**Input:**
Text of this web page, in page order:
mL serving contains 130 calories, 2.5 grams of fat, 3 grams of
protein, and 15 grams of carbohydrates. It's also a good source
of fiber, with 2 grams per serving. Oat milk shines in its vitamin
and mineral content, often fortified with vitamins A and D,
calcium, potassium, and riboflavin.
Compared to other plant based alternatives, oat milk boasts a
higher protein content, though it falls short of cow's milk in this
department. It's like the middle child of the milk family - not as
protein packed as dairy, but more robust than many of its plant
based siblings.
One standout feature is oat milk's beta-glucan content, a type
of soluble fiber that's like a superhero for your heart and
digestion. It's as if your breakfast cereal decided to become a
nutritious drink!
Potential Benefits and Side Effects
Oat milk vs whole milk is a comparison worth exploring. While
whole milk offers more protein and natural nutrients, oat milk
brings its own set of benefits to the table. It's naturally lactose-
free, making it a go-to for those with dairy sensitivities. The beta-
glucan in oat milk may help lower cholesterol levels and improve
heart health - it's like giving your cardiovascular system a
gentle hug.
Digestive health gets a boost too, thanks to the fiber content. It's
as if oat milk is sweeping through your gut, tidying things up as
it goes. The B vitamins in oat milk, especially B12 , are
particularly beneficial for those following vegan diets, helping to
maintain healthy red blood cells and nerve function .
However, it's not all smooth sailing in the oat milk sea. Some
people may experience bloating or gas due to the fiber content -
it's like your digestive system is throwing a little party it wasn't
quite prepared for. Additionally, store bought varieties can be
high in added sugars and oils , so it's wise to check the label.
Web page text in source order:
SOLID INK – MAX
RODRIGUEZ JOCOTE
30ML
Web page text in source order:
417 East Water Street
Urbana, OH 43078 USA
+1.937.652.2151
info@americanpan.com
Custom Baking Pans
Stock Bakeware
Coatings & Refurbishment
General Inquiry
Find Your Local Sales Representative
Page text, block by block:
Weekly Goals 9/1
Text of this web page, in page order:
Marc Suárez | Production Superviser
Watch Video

**What you should do:**
Please copy the line that contains "RODRIGUEZ JOCOTE" and each line after it through the end of the records, exactly, and no other lines.

**Reply:**
RODRIGUEZ JOCOTE
30ML
Web page text in source order:
417 East Water Street
Urbana, OH 43078 USA
+1.937.652.2151
info@americanpan.com
Custom Baking Pans
Stock Bakeware
Coatings & Refurbishment
General Inquiry
Find Your Local Sales Representative
Page text, block by block:
Weekly Goals 9/1
Text of this web page, in page order:
Marc Suárez | Production Superviser
Watch Video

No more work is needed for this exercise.